╔══

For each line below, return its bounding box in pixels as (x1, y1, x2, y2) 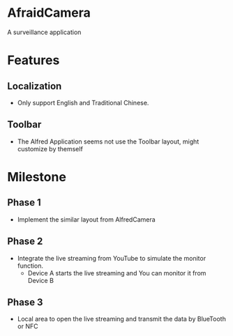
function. (17, 261, 44, 270)
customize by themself (17, 144, 84, 153)
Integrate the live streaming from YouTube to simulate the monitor (17, 254, 206, 262)
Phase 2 (7, 236, 43, 247)
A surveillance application (7, 28, 82, 36)
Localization (7, 80, 62, 92)
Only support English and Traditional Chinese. (17, 98, 149, 107)
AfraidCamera (7, 5, 91, 21)
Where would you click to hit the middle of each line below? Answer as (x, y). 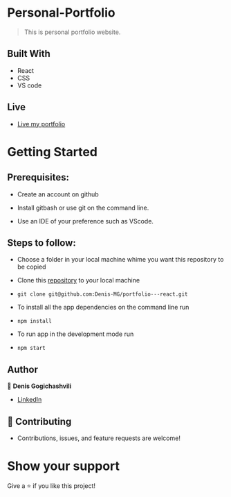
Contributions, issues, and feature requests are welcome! (99, 438)
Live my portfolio (41, 124)
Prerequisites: (38, 177)
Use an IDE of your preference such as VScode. (85, 221)
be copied (31, 267)
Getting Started (53, 152)
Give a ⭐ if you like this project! (51, 486)
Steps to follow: (41, 243)
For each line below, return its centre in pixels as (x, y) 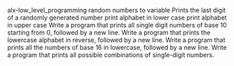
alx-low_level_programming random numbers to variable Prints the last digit (117, 10)
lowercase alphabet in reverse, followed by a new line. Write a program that (117, 40)
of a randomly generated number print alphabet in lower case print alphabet (117, 18)
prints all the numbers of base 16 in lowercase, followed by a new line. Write (117, 47)
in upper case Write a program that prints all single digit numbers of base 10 (117, 25)
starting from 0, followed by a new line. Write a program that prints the (109, 32)
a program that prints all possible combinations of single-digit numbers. (111, 55)
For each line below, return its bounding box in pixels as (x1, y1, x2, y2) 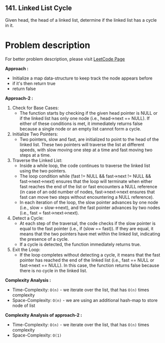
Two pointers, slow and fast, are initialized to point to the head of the (19, 136, 159, 142)
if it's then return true (12, 80, 56, 86)
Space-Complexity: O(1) (12, 332, 62, 338)
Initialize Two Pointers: (12, 131, 58, 137)
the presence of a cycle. (19, 236, 69, 242)
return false (12, 86, 36, 91)
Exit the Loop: (12, 247, 41, 253)
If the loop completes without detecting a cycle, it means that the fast (19, 252, 161, 257)
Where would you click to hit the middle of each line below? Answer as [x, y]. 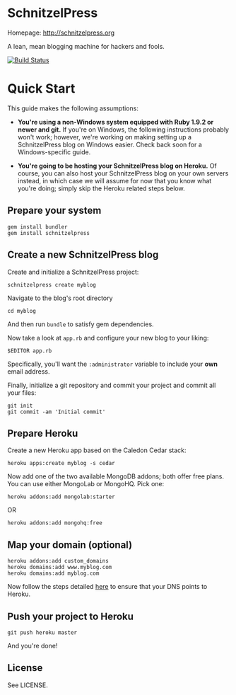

╚══

> What to work on
Please return the data above exactly as it stands from the line with "starting from 0, followed" to the line with "Space-Complexity: O(1) (12, 332, 62, 338)", keeping both of those lines but none of the pictures.

> Exercise answer
starting from 0, followed by a new line. Write a program that prints the (109, 32)
a program that prints all possible combinations of single-digit numbers. (111, 55)
For each line below, return its bounding box in pixels as (x1, y1, x2, y2) 
Two pointers, slow and fast, are initialized to point to the head of the (19, 136, 159, 142)
if it's then return true (12, 80, 56, 86)
Space-Complexity: O(1) (12, 332, 62, 338)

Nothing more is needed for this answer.